Below are the examples of both using only 5 iterations to reduce run time.
Similarly for the first 5 iterations of the backward feature elimination, we can run it and see the results. In the image, the score is highlighted in blue and the parentheses of the list are highlighted in orange to make it easier to read. Please note the highlights are post-processed and will not appear in the Jupyter notebook.
Information Gain
In feature selection, Information Gain (IG) is a measure of how much information a feature provides about a class. It measures the reduction in entropy that is achieved when a data set is split based on a feature. It is then possible to use the information gain measure to select the most informative features for building a model.
Scikit has a function that can measure mutual information, which is the MI Estimate. It measures the dependency between the features. If two random features are independent, it is equal to zero. A higher MI estimate means higher dependency.
By running the cell and plotting the results, we can see an organized list of features that have a large impact on the accuracy.
Correlation Coefficient
Correlation describes how statistically connected features are to each other and to the class (target). The algorithm used to determine this for features selection is called the Correlation Feature Selection algorithm and it first calculates the correlation between each feature and the class. After this, it calculates the correlation between pairs of features in the features set. The best performing features will have minimal correlation with each other and high correlation to the class that the algorithm will predict. We can plot the correlation coefficient to compare.
We can also use a heatmap to visualize the corelation between features and the target and features against each other. A red square with a value of 1.0 shows the highest correlation.
Permutation Importance (Random Forest Only)
Permutation importance measures the importance of different features for a specific trained model. Importantly, it does not reflect to the intrinsic predictive value of a feature by itself but how important this feature is for a particular model. Permutation importance is only relevant for Random Forest models, and it can be a way to check if the features selected had the expected impact.
You can see Permutation Feature Importance Scikit Learn for more information.
Feature Selection 5/5
Conclusion link copied
Before starting with the feature selection process, it is important to clean your data set and already have a tuned model. Then once features are selected, it is possible to go back and tune the model once more.
We can see through this notebook that there are different methods that can be used to select features for training machine learning models.
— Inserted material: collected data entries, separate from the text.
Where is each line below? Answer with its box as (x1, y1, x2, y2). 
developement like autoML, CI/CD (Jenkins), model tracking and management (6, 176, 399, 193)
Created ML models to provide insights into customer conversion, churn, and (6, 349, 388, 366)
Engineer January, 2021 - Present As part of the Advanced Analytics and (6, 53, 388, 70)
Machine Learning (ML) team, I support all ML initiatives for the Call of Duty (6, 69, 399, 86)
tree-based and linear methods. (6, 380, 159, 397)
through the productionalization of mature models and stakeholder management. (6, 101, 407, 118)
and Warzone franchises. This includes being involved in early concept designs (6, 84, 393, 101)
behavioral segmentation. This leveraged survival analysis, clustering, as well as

There are also some methods that have not been described here. From the options shown, many of them require checking combinations of features and this can be time consuming and computationally intensive. However, it is a valuable step as it can reduce training time and improve the accuracy of your model. Achieving the same or slightly better accuracy with significantly fewer features benefits the model.
When selecting features, the notebook has shown that more features aren’t necessarily better and sometimes there may be no or little correlation between features and the prediction you are attempting to make. This means that you cannot predict the outcome you wish with the data you have. It will require the collection of different data to train an accurate model.